*Task description*
Up to and including the line with "government. This is the first", return every line from the start of the entries below exactly.

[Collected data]
=== Begin Enclosure ===
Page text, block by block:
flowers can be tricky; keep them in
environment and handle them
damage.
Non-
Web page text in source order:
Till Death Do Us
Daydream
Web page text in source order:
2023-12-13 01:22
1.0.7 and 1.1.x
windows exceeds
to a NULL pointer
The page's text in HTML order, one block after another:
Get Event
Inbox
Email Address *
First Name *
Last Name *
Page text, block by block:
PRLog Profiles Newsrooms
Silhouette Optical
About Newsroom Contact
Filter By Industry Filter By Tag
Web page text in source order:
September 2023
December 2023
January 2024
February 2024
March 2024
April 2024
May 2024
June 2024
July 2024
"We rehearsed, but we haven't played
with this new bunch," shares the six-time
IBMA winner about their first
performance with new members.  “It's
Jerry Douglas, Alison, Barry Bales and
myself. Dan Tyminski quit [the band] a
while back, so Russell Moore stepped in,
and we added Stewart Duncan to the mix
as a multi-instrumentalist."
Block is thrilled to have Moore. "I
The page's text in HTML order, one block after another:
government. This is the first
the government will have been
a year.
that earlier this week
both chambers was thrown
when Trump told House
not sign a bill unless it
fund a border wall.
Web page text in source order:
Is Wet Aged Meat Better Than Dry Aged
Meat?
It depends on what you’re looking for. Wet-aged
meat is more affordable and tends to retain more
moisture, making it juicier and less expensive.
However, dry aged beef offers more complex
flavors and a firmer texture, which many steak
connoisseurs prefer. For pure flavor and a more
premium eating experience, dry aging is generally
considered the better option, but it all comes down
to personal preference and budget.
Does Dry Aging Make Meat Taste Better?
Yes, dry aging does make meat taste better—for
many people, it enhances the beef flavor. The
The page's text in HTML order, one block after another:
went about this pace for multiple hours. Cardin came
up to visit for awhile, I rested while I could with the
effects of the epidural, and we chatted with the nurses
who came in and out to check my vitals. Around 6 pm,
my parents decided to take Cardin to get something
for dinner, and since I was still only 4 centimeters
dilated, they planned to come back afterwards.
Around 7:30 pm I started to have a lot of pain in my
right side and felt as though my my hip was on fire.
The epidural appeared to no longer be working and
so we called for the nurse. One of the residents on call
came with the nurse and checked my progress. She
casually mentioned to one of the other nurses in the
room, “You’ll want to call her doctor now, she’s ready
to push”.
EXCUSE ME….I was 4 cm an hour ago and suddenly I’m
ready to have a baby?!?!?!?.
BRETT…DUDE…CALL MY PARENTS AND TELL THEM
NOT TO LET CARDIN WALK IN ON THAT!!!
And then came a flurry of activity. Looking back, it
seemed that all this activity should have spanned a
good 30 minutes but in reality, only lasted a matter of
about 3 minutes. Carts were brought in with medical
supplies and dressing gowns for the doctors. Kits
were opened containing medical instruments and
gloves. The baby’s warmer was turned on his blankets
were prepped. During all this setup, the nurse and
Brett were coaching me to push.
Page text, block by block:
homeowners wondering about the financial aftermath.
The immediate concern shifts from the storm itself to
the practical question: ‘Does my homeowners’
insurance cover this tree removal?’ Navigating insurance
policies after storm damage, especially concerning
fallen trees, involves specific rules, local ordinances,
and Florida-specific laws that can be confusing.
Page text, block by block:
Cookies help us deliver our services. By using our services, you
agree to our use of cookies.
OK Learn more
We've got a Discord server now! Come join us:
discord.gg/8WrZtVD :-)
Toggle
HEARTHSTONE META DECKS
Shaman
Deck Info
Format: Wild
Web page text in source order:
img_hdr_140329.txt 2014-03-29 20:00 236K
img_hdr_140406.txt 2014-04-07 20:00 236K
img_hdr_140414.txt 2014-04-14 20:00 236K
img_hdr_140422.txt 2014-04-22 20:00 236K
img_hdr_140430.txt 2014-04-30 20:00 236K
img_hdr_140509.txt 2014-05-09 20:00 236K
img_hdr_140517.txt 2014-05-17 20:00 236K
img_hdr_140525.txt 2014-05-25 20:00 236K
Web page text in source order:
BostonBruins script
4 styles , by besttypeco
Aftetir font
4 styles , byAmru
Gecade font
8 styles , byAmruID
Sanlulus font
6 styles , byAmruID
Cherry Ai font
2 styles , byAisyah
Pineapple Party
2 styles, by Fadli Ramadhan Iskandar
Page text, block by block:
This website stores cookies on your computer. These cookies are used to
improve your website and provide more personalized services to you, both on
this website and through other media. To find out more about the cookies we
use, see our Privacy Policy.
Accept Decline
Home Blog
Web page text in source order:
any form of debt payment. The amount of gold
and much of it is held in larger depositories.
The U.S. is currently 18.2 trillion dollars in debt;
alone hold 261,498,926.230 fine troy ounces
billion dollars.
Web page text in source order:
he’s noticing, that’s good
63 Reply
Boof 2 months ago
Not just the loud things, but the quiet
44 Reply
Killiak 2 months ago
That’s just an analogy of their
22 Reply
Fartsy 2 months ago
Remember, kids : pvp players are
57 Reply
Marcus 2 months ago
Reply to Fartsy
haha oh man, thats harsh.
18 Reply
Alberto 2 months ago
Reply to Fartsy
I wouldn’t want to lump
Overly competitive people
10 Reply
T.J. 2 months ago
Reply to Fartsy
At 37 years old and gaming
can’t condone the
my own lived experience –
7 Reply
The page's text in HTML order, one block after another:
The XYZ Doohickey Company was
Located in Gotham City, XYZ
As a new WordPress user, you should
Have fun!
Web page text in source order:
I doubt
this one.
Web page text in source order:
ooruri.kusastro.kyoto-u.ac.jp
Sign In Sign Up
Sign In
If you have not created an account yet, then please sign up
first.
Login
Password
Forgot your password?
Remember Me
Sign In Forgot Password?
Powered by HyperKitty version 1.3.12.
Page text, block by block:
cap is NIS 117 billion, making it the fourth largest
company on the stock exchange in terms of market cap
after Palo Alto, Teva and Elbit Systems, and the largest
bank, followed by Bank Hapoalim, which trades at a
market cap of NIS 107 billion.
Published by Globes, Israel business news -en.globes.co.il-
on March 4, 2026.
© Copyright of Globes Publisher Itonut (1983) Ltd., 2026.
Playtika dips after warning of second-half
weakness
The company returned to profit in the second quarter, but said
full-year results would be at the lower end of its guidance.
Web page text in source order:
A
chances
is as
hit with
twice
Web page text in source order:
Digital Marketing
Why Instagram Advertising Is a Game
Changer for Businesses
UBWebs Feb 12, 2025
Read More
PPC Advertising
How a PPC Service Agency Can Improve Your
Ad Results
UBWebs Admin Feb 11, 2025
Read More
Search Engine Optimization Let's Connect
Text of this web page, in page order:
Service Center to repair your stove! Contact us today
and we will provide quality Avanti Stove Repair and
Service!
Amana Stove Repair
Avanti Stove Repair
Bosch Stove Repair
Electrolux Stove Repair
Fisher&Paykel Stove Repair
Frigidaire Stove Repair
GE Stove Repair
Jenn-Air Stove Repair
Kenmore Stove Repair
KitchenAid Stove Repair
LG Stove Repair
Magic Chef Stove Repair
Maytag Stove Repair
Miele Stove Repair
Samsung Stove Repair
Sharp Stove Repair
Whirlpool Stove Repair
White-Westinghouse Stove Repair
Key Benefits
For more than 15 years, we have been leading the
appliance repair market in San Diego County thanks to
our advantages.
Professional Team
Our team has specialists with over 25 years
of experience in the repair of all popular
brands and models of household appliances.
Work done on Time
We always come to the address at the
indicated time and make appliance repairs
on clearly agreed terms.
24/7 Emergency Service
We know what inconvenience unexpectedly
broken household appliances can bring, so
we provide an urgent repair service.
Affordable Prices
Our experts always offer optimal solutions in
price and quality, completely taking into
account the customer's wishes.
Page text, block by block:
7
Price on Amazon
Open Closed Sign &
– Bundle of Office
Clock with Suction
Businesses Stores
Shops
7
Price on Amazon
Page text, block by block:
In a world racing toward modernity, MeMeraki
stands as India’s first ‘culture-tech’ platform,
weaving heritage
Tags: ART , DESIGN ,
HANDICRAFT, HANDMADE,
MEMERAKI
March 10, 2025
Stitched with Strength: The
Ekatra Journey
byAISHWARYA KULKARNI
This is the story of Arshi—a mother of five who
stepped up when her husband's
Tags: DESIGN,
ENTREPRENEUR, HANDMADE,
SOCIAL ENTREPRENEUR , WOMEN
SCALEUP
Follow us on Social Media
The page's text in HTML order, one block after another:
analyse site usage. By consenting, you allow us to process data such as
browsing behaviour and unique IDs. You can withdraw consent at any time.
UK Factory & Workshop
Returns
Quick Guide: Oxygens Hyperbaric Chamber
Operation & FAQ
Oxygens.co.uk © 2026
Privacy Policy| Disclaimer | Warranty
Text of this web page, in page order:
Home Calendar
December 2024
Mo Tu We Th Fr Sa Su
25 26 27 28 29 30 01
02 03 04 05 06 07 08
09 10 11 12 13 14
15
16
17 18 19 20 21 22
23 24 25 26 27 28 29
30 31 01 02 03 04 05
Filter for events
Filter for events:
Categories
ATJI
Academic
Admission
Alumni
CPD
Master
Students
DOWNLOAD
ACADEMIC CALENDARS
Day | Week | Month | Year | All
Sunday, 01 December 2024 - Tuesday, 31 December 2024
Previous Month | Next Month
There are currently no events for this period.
=== End Enclosure ===
*Response*
Page text, block by block:
flowers can be tricky; keep them in
environment and handle them
damage.
Non-
Web page text in source order:
Till Death Do Us
Daydream
Web page text in source order:
2023-12-13 01:22
1.0.7 and 1.1.x
windows exceeds
to a NULL pointer
The page's text in HTML order, one block after another:
Get Event
Inbox
Email Address *
First Name *
Last Name *
Page text, block by block:
PRLog Profiles Newsrooms
Silhouette Optical
About Newsroom Contact
Filter By Industry Filter By Tag
Web page text in source order:
September 2023
December 2023
January 2024
February 2024
March 2024
April 2024
May 2024
June 2024
July 2024
"We rehearsed, but we haven't played
with this new bunch," shares the six-time
IBMA winner about their first
performance with new members.  “It's
Jerry Douglas, Alison, Barry Bales and
myself. Dan Tyminski quit [the band] a
while back, so Russell Moore stepped in,
and we added Stewart Duncan to the mix
as a multi-instrumentalist."
Block is thrilled to have Moore. "I
The page's text in HTML order, one block after another:
government. This is the first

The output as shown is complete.